Iowa Department of Natural Resources Conservation Officer Dakota Drish encountered Gregg Latham, 58, of Oelwein, who was in his vehicle and serving as the driver and lookout for Dustin Millard, 49, of Strawberry Point, who was in the nearby timber, illegally scratching and digging wild ginseng roots.

Millard exited the timber and, after learning of Latham’s encounter with the officer, decided to leave the ginseng roots behind, hidden to be retrieved later. However, the Iowa DNR found it first. The investigation led offers to search Millard’s and Latham’s residences where interviews were conducted and evidence photographed.

The result was Millard being charged with 112 counts of unlawfully harvesting wild ginseng plants from state managed lands, 112 counts of harvesting wild ginseng without retaining the entire plant, one count of theft in the fifth degree, one count of littering and one count of trespassing.

Latham was charged with aiding and abetting 112 counts of unlawfully harvesting wild ginseng plants from state managed lands, 112 counts of harvesting wild ginseng without retaining the entire plant, one count of theft in the fifth degree, one count of littering and one count of trespassing.

The current market value of wild ginseng was $500 to $550 per dried pound.
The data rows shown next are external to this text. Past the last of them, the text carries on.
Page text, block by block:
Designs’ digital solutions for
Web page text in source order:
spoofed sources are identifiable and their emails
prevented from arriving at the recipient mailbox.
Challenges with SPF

The state requested 150 percent of the current market value, or $750 per dried pound, for reimbursement for the value of the dried ginseng root. After weighing the dried ginseng roots, the state sought $515.62 in gross reimbursement and requested that each individual reimburses the State half of the total amount of the current market value, which is $257.81.
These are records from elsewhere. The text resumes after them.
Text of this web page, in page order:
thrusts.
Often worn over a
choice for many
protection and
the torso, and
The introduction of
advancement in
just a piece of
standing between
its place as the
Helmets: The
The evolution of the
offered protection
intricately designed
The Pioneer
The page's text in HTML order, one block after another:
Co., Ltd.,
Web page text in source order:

Millard and Latham each pleaded guilty to 24 ginseng violations ($5,046), one theft violation ($237), one first offense trespass violation ($354), and one littering violation (106.75), totaling $5,743.75 in criminal penalties. The court also found the men liable for reimbursing the state of Iowa $257.81 each for their portion of the stolen wild ginseng.

Wild ginseng falls under the Convention of International Trade of Endangered Species of Wild Fauna and Flora, which is an international agreement between governments, that’s aim is to ensure that international trade in specimens of wild animals and plants does not threaten their survival. Its popularity in Asian countries has essentially led to its extirpation there.

Ginseng harvest is regulated by the U.S. Fish and Wildlife Service. At no point can a person possess a wild ginseng plant, seed or any part of a wild ginseng plant on state owned or managed areas. The state of Iowa is required to highly regulate the plant.